Striking that the article has no mention of a flash storage-specific file system. I would have thought that a primary recommendation is to use UBIFS rather than FAT or ext3. Regards, ... Peasthope 16:10, 13 March 2013 (UTC)

Refer here. UBIFS_on_XO ... Peasthope 14:00, 29 March 2013 (UTC)

Thanks. UBIFS is appropriate for raw flash, and that's how we tried it, but it did not meet our requirements and we have returned to JFFS2. In contrast, the article for this talk page is about managed flash, which is a different problem. UBIFS would not be used on a removable flash storage device, because it is not supported by other operating systems. It could not be recommended. I don't see how UBIFS is relevant to managed flash, so I have removed it from the article. --Quozl 23:15, 28 July 2013 (UTC)

A Simple Algorithm for a Non-expert User to Format a Flash Store ...

... based upon upper bounds for unpublished parameters of the device. This is a draft proposal.

Mitch Bradley wrote, "If you can, stick with the factory map".

There are two cases where the factory map will be lost. A naive user can reformat before encountering this advice. Reformatting again with better strategy might then recover better performance and a longer lifespan. Secondly, the directory of a flash store can fail catastrophically so that the choices are to stop using the store or to reformat it. The majority of users will not have flashbench available and will not have detailed knowledge of partition and filesystem structures. In such cases a simple algorithm for reformatting seems preferable to discarding the device or to reformatting blindly.

The article written by Arnd Bergmann provides a valuable background. https://lwn.net/Articles/428584/

Based upon the capacity of a store, these upper bounds on the size of "write page", "erase block" and "erase segment" are assumed. The table is from http://lists.laptop.org/pipermail/devel/2011-March/031505.html with additional information.
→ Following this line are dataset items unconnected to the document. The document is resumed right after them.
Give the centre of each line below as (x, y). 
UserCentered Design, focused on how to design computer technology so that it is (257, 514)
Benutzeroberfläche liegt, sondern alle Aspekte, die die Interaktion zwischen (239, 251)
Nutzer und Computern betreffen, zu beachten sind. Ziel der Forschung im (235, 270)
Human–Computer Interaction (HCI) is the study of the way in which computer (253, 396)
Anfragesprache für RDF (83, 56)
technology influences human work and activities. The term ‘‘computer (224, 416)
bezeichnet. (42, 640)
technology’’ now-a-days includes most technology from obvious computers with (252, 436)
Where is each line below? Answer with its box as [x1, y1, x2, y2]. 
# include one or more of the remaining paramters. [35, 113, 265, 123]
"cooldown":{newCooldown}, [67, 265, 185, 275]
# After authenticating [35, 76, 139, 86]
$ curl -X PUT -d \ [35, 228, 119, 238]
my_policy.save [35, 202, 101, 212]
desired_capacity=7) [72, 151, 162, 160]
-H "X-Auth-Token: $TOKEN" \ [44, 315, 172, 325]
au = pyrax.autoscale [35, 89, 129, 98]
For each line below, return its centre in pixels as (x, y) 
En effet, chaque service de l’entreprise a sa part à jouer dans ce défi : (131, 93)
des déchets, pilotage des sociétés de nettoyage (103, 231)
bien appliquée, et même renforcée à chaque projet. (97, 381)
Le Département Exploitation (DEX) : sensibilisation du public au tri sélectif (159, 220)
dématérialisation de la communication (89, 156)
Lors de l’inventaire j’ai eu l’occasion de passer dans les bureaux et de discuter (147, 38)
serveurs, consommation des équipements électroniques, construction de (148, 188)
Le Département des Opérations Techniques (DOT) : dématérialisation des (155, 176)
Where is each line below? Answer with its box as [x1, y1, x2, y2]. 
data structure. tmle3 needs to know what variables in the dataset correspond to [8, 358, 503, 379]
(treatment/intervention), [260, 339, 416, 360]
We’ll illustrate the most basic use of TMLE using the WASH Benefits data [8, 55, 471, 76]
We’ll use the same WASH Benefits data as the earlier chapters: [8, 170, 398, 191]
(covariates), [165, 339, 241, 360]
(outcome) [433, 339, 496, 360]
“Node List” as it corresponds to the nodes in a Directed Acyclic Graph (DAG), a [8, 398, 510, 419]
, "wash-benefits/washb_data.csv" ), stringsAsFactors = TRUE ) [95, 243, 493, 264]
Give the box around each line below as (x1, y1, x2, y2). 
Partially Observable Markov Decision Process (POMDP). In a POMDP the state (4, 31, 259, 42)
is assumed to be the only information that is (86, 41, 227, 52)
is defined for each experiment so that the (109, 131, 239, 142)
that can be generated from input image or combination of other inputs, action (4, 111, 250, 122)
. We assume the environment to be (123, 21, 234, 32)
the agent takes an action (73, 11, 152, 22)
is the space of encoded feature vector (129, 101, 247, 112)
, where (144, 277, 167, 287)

Capacity, MB Upper bound on size of write page, WPUB Upper bound on size of erase block, EBUB Upper bound on size of erase segment, ESUB
256 MB 1 KiB 64 KiB 64 KiB
512 MB 2 KiB 256 KiB 256 KiB
1 GB 4 KiB 512 KiB 512 KiB
2 GB 4 KiB 512 KiB 512 KiB
4 GB 8 KiB 1 MiB 2 MiB
8 GB 16 KiB 4 MiB 4 MiB
16 GB  ?? KiB  ?? MiB  ?? MiB
32 GB  ?? KiB  ?? MiB  ?? MiB
64 GB  ?? KiB  ?? MiB  ?? MiB
128 GB  ?? KiB  ?? MiB  ?? MiB

Locate your flash store in the preceeding table.
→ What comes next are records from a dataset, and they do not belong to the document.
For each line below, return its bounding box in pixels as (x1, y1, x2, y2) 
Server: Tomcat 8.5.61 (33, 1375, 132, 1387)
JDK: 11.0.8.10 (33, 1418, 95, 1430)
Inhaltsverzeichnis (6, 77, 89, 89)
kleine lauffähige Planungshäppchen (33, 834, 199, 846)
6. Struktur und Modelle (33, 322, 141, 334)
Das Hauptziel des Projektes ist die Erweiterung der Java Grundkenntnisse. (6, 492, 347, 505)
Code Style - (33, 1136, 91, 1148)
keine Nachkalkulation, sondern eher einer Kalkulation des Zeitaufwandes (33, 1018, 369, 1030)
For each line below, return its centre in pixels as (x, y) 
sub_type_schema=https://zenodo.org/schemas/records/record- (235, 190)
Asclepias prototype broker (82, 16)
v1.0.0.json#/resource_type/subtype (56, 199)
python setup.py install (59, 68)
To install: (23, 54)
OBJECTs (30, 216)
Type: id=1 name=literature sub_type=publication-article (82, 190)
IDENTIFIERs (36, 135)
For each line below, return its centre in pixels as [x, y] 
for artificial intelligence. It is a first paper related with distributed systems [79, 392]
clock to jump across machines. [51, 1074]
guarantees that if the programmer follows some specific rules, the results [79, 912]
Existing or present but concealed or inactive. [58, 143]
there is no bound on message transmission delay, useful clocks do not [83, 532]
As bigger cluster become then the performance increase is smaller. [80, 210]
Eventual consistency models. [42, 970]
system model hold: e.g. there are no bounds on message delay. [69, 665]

Partitioning for any filesystem.

  • Leave the first ESUB unallocated. The partition map and signature will be there.
  • Begin the first part at the second ESUB. Each part should be a whole number of ESUBs.

With a capacity of 512 MB for example, the first part should begin at 256 KiB. If fdisk refers to "logical sectors" of 512 bytes, the first part will begin at the 513th sector and will occupy n x 512 sectors, n being a whole number.

  • To maintain alignment of erase segment boundaries and partitions, each subsequent part should occupy a whole number of ESUBs.

Formatting a Partition for FAT.

  • To avoid splitting write pages in block writes, the filesystem logical sector should be a whole number x WPUB.

In the 512 MB CF for example, WPUB is 2 KiB. This command will make logical sectors of 2 KiB with 1 sector per cluster. The root directory is specified to contain 512 entries.

mkfs.vfat -F 16 -n MyPart -r 1536 -s 1 -S 2048 -v /dev/sdb1

FAT size, cluster size and root directory need more attention but I want to know whether the idea is workable.